Records from a data source:
>>>>
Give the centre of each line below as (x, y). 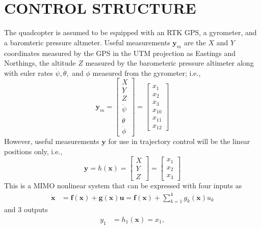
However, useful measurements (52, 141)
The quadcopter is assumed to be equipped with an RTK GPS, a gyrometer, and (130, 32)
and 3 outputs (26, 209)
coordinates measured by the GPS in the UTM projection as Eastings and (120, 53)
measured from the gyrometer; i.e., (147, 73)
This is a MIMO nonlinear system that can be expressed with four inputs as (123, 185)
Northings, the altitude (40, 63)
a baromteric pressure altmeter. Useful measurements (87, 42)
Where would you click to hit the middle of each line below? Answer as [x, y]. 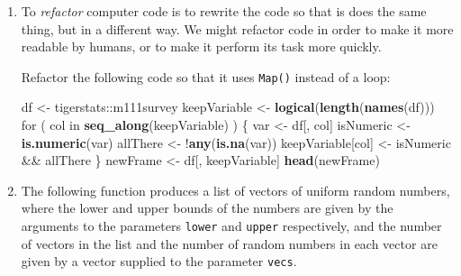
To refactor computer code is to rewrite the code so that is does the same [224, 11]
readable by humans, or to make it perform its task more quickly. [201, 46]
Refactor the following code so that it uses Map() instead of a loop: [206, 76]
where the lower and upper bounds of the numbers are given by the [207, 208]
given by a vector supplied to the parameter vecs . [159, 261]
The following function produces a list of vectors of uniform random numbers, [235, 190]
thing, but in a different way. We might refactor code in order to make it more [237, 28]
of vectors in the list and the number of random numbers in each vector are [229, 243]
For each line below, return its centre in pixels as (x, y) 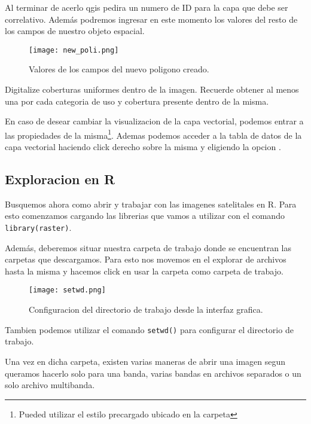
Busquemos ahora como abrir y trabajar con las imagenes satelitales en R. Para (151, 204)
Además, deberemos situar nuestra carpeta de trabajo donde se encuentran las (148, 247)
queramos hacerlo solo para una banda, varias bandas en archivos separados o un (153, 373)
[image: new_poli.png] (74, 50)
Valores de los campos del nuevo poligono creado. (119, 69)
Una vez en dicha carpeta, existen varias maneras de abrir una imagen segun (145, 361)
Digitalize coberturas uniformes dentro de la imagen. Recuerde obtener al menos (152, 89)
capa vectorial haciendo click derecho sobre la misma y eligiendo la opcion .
<<<<
### EXERCISE DIRECTIONS
Search the entries for the word "measurements" and gather every line where it appears.

### SOLUTION BELOW
However, useful measurements (52, 141)
a baromteric pressure altmeter. Useful measurements (87, 42)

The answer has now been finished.